I understand that when conducting a repeated measures design with say one factor having three levels (Training: None, Standard, New Method), in the analysis you want the sphercity assumption to not be violated, i.e. that the variability of responses of one participant are consistent throughout the different repeated conditions. But, isn't just applying a correction if this assumption is not met ignoring potentially useful information?

This is my hypothetical: say that the training I am running has an effect. In Standard training everyone has 10points higher than in the None, but when they are given the New Method, some get extremely better, 50points, while some only 15points. If I just look at the means, i see that None gives a performance on average of 100, Standard training of 110, and New Method of 130. If Sphericity is violated, then I just correct the DF and report that.

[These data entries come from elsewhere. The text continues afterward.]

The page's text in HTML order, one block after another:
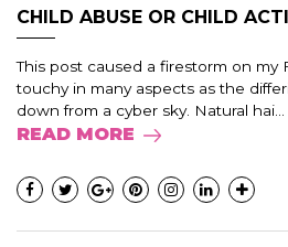
CHILD ABUSE OR CHILD
This post caused a firestorm on my
touchy in many aspects as the
down from a cyber sky. Natural hai...
READ MORE
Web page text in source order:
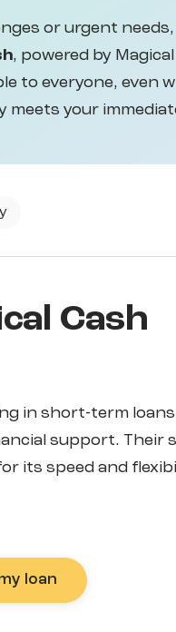
or urgent
, powered by
to everyone, even
your
Cash
in short-term
support. Their
its speed and
loan
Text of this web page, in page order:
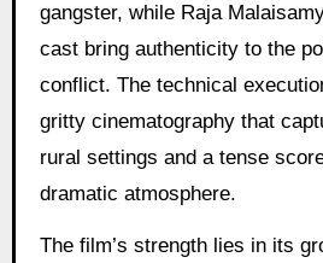
gangster, while Raja
cast bring authenticity to the
conflict. The technical
gritty cinematography that
rural settings and a tense
dramatic atmosphere.
The film’s strength lies in its
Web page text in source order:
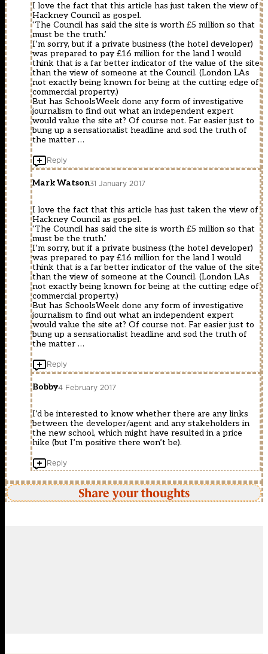
I love the fact that this article has just taken the view of
Hackney Council as gospel.
‘The Council has said the site is worth £5 million so that
must be the truth.’
I’m sorry, but if a private business (the hotel developer)
was prepared to pay £16 million for the land I would
think that is a far better indicator of the value of the site
than the view of someone at the Council. (London LAs
not exactly being known for being at the cutting edge of
commercial property.)
But has SchoolsWeek done any form of investigative
journalism to find out what an independent expert
would value the site at? Of course not. Far easier just to
bung up a sensationalist headline and sod the truth of
the matter …
Reply
Mark Watson31 January 2017
I love the fact that this article has just taken the view of
Hackney Council as gospel.
‘The Council has said the site is worth £5 million so that
must be the truth.’
I’m sorry, but if a private business (the hotel developer)
was prepared to pay £16 million for the land I would
think that is a far better indicator of the value of the site
than the view of someone at the Council. (London LAs
not exactly being known for being at the cutting edge of
commercial property.)
But has SchoolsWeek done any form of investigative
journalism to find out what an independent expert
would value the site at? Of course not. Far easier just to
bung up a sensationalist headline and sod the truth of
the matter …
Reply
Bobby4 February 2017
I’d be interested to know whether there are any links
between the developer/agent and any stakeholders in
the new school, which might have resulted in a price
hike (but I’m positive there won’t be).
Reply
Share your thoughts
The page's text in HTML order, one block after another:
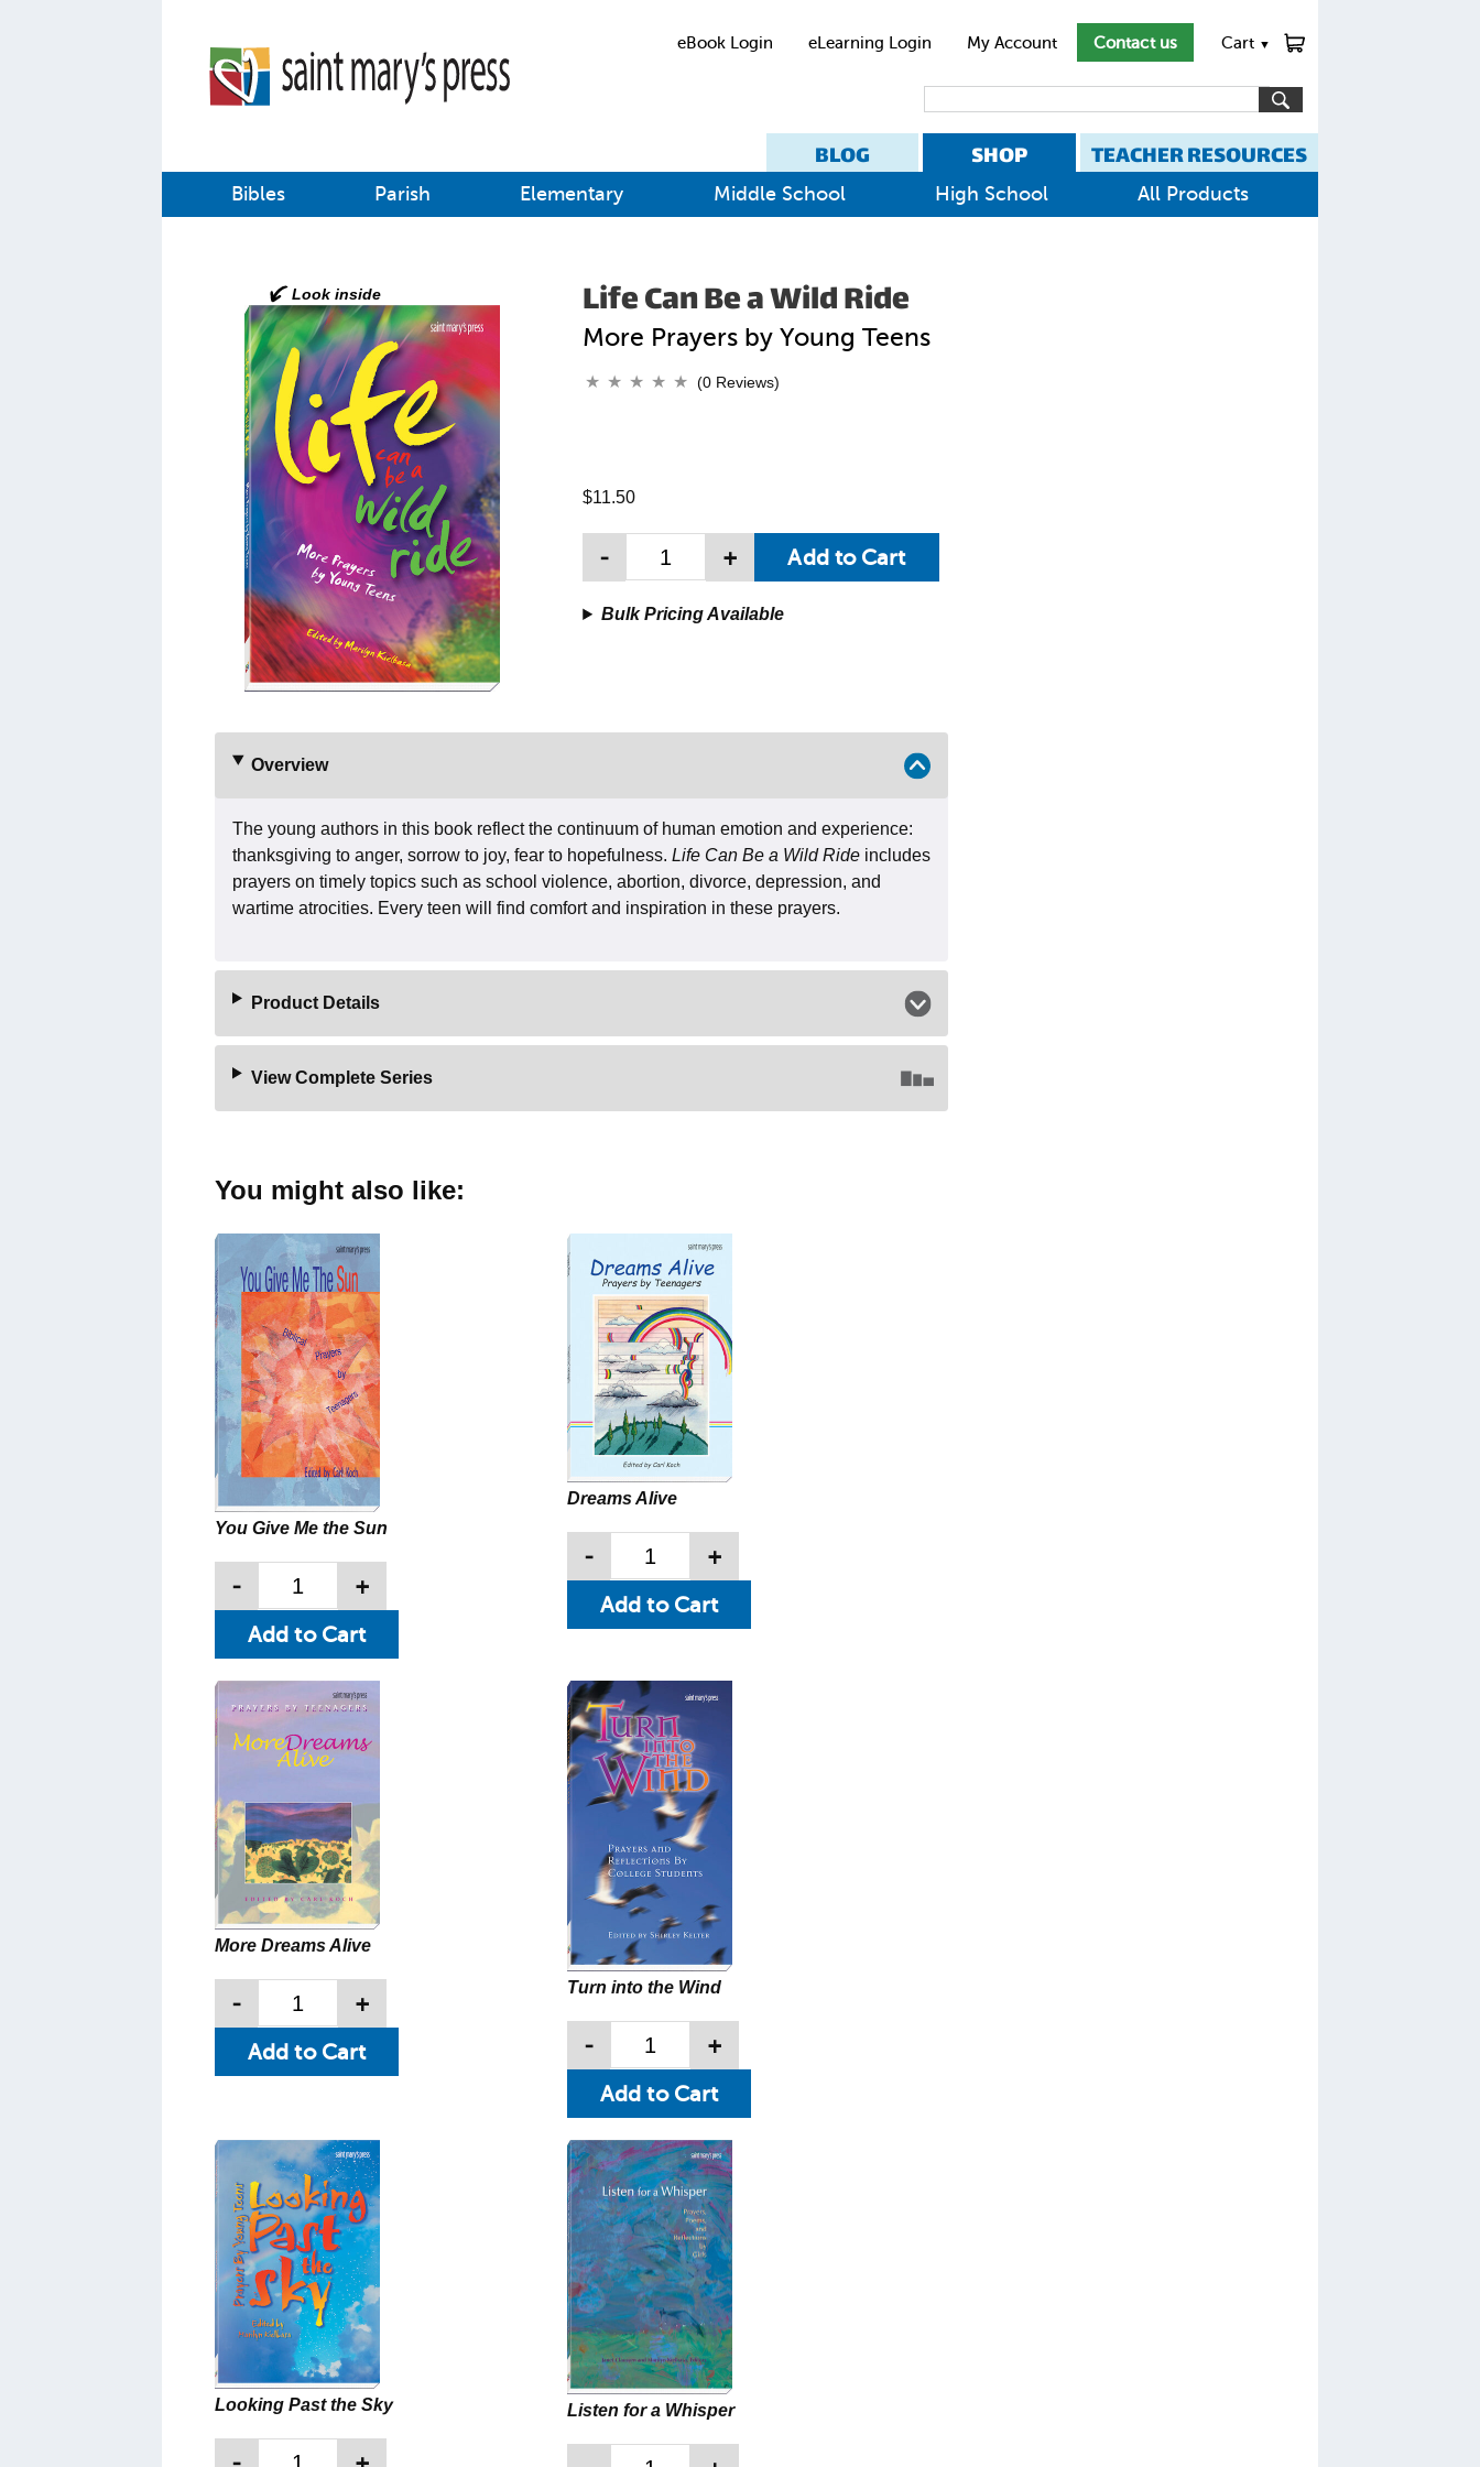
eBook Login eLearning Login My Account Contact us Cart ▼
BLOG SHOP TEACHER RESOURCES
Bibles Parish Elementary Middle School High School All Products
Life Can Be a Wild Ride
More Prayers by Young Teens
(0 Reviews)
$11.50
- +
Bulk Pricing Available
Overview
The young authors in this book reflect the continuum of human emotion and experience:
thanksgiving to anger, sorrow to joy, fear to hopefulness. Life Can Be a Wild Ride includes
prayers on timely topics such as school violence, abortion, divorce, depression, and
wartime atrocities. Every teen will find comfort and inspiration in these prayers.
Product Details
View Complete Series
You might also like:
You Give Me the Sun
- +
Dreams Alive
- +
More Dreams Alive
- +
Turn into the Wind
- +
Looking Past the Sky Listen for a Whisper

However, isn't the fact that the New Method, while showing better scores overall, is also wildely less precise (or unpredictable) in performance boost important?

TL;DR, if a manipulation has a significant effect, but the variability of this effect is much higher than that of previous manipulations, can I still somehow report that information in a meaningful way?

  • $\begingroup$ It seems as if you may be somehow tampering with the data in order to use t tests or a one-factor ANOVA (with levels None, Standard, New). Might be better to use a nonparametric test with the original data. $\endgroup$ – BruceET Apr 28 at 19:31

From your brief description, it seems you may have data somewhat like the ones I have simulated below (in R). My 'New' group looks as if it may not not normal, so use of a standard one-factor ANOVA may not be advisable.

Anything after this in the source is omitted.